Stored items from a collection
········

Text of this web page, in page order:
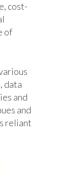
cost-
of
data
and
and
reliant
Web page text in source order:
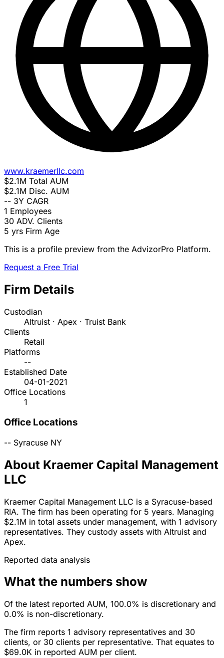
www.kraemerllc.com
$2.1M Total AUM
$2.1M Disc. AUM
-- 3Y CAGR
1 Employees
30 ADV. Clients
5 yrs Firm Age
This is a profile preview from the AdvizorPro Platform.
Request a Free Trial
Firm Details
Custodian
Altruist · Apex · Truist Bank
Clients
Retail
Platforms
--
Established Date
04-01-2021
Office Locations
1
Office Locations
-- Syracuse NY
About Kraemer Capital Management
LLC
Kraemer Capital Management LLC is a Syracuse-based
RIA. The firm has been operating for 5 years. Managing
$2.1M in total assets under management, with 1 advisory
representatives. They custody assets with Altruist and
Apex.
Reported data analysis
What the numbers show
Of the latest reported AUM, 100.0% is discretionary and
0.0% is non-discretionary.
The firm reports 1 advisory representatives and 30
clients, or 30 clients per representative. That equates to
$69.0K in reported AUM per client.
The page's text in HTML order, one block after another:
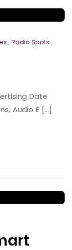
, Radio Spots ,
Date
Audio E [...]
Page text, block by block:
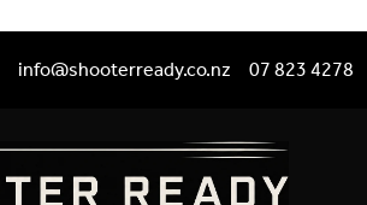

········

- _Description of the task_:
All of the data should come back exactly as written, but without pictures.

- _Answer space_:
Text of this web page, in page order:
cost-
of
data
and
and
reliant
Web page text in source order:
www.kraemerllc.com
$2.1M Total AUM
$2.1M Disc. AUM
-- 3Y CAGR
1 Employees
30 ADV. Clients
5 yrs Firm Age
This is a profile preview from the AdvizorPro Platform.
Request a Free Trial
Firm Details
Custodian
Altruist · Apex · Truist Bank
Clients
Retail
Platforms
--
Established Date
04-01-2021
Office Locations
1
Office Locations
-- Syracuse NY
About Kraemer Capital Management
LLC
Kraemer Capital Management LLC is a Syracuse-based
RIA. The firm has been operating for 5 years. Managing
$2.1M in total assets under management, with 1 advisory
representatives. They custody assets with Altruist and
Apex.
Reported data analysis
What the numbers show
Of the latest reported AUM, 100.0% is discretionary and
0.0% is non-discretionary.
The firm reports 1 advisory representatives and 30
clients, or 30 clients per representative. That equates to
$69.0K in reported AUM per client.
The page's text in HTML order, one block after another:
, Radio Spots ,
Date
Audio E [...]
Page text, block by block:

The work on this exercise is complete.